_Activity:_ The only acceptable output is every entry, printed exactly.

Dataset entries
——

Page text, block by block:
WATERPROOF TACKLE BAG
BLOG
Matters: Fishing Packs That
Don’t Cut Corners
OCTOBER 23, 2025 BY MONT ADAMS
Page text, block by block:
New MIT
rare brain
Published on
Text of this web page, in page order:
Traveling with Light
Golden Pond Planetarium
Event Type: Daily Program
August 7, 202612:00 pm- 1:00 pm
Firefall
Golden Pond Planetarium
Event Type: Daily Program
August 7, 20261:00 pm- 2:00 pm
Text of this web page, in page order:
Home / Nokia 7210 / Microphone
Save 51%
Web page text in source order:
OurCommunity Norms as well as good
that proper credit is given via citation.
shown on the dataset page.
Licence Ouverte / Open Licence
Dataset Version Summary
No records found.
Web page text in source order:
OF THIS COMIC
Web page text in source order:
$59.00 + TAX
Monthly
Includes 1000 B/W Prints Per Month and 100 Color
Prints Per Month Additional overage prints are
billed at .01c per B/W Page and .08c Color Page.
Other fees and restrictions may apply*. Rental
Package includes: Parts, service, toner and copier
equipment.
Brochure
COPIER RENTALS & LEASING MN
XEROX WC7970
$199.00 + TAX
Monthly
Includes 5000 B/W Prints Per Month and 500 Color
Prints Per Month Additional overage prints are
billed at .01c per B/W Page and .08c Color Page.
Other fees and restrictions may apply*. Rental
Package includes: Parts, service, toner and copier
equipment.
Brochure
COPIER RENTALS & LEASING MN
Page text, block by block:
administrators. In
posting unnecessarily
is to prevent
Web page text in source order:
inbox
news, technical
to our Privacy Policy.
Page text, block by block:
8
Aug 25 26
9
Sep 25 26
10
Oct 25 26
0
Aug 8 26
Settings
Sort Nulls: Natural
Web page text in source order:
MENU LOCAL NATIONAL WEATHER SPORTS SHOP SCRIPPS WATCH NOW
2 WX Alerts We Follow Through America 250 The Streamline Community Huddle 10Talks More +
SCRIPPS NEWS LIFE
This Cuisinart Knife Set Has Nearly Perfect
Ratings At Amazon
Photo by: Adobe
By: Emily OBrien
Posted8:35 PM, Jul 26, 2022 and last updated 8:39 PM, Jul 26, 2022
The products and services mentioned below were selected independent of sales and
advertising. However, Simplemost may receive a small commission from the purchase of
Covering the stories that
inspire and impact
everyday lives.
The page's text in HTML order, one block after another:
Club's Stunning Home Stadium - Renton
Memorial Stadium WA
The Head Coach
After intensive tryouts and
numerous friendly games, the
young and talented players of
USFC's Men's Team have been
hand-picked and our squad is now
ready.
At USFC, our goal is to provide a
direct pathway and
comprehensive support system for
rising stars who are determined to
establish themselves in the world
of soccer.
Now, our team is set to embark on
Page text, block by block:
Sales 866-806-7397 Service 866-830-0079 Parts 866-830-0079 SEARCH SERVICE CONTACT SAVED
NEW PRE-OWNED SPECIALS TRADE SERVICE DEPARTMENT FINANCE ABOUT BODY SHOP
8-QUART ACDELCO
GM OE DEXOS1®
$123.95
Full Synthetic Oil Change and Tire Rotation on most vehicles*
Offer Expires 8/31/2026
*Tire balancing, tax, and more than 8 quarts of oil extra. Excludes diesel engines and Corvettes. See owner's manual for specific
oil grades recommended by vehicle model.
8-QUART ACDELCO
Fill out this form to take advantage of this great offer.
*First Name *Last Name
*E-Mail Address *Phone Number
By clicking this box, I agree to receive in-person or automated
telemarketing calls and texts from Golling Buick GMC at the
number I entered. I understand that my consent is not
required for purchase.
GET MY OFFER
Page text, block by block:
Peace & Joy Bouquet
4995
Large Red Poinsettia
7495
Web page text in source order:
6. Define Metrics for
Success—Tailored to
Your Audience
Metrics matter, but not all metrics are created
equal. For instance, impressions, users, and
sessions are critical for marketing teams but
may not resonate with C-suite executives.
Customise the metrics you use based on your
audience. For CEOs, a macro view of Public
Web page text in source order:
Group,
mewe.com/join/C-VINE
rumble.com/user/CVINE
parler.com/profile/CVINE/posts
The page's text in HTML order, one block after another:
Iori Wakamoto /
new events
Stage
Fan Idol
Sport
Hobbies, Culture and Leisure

——

_Answer to the problem:_
Page text, block by block:
WATERPROOF TACKLE BAG
BLOG
Matters: Fishing Packs That
Don’t Cut Corners
OCTOBER 23, 2025 BY MONT ADAMS
Page text, block by block:
New MIT
rare brain
Published on
Text of this web page, in page order:
Traveling with Light
Golden Pond Planetarium
Event Type: Daily Program
August 7, 202612:00 pm- 1:00 pm
Firefall
Golden Pond Planetarium
Event Type: Daily Program
August 7, 20261:00 pm- 2:00 pm
Text of this web page, in page order:
Home / Nokia 7210 / Microphone
Save 51%
Web page text in source order:
OurCommunity Norms as well as good
that proper credit is given via citation.
shown on the dataset page.
Licence Ouverte / Open Licence
Dataset Version Summary
No records found.
Web page text in source order:
OF THIS COMIC
Web page text in source order:
$59.00 + TAX
Monthly
Includes 1000 B/W Prints Per Month and 100 Color
Prints Per Month Additional overage prints are
billed at .01c per B/W Page and .08c Color Page.
Other fees and restrictions may apply*. Rental
Package includes: Parts, service, toner and copier
equipment.
Brochure
COPIER RENTALS & LEASING MN
XEROX WC7970
$199.00 + TAX
Monthly
Includes 5000 B/W Prints Per Month and 500 Color
Prints Per Month Additional overage prints are
billed at .01c per B/W Page and .08c Color Page.
Other fees and restrictions may apply*. Rental
Package includes: Parts, service, toner and copier
equipment.
Brochure
COPIER RENTALS & LEASING MN
Page text, block by block:
administrators. In
posting unnecessarily
is to prevent
Web page text in source order:
inbox
news, technical
to our Privacy Policy.
Page text, block by block:
8
Aug 25 26
9
Sep 25 26
10
Oct 25 26
0
Aug 8 26
Settings
Sort Nulls: Natural
Web page text in source order:
MENU LOCAL NATIONAL WEATHER SPORTS SHOP SCRIPPS WATCH NOW
2 WX Alerts We Follow Through America 250 The Streamline Community Huddle 10Talks More +
SCRIPPS NEWS LIFE
This Cuisinart Knife Set Has Nearly Perfect
Ratings At Amazon
Photo by: Adobe
By: Emily OBrien
Posted8:35 PM, Jul 26, 2022 and last updated 8:39 PM, Jul 26, 2022
The products and services mentioned below were selected independent of sales and
advertising. However, Simplemost may receive a small commission from the purchase of
Covering the stories that
inspire and impact
everyday lives.
The page's text in HTML order, one block after another:
Club's Stunning Home Stadium - Renton
Memorial Stadium WA
The Head Coach
After intensive tryouts and
numerous friendly games, the
young and talented players of
USFC's Men's Team have been
hand-picked and our squad is now
ready.
At USFC, our goal is to provide a
direct pathway and
comprehensive support system for
rising stars who are determined to
establish themselves in the world
of soccer.
Now, our team is set to embark on
Page text, block by block:
Sales 866-806-7397 Service 866-830-0079 Parts 866-830-0079 SEARCH SERVICE CONTACT SAVED
NEW PRE-OWNED SPECIALS TRADE SERVICE DEPARTMENT FINANCE ABOUT BODY SHOP
8-QUART ACDELCO
GM OE DEXOS1®
$123.95
Full Synthetic Oil Change and Tire Rotation on most vehicles*
Offer Expires 8/31/2026
*Tire balancing, tax, and more than 8 quarts of oil extra. Excludes diesel engines and Corvettes. See owner's manual for specific
oil grades recommended by vehicle model.
8-QUART ACDELCO
Fill out this form to take advantage of this great offer.
*First Name *Last Name
*E-Mail Address *Phone Number
By clicking this box, I agree to receive in-person or automated
telemarketing calls and texts from Golling Buick GMC at the
number I entered. I understand that my consent is not
required for purchase.
GET MY OFFER
Page text, block by block:
Peace & Joy Bouquet
4995
Large Red Poinsettia
7495
Web page text in source order:
6. Define Metrics for
Success—Tailored to
Your Audience
Metrics matter, but not all metrics are created
equal. For instance, impressions, users, and
sessions are critical for marketing teams but
may not resonate with C-suite executives.
Customise the metrics you use based on your
audience. For CEOs, a macro view of Public
Web page text in source order:
Group,
mewe.com/join/C-VINE
rumble.com/user/CVINE
parler.com/profile/CVINE/posts
The page's text in HTML order, one block after another:
Iori Wakamoto /
new events
Stage
Fan Idol
Sport
Hobbies, Culture and Leisure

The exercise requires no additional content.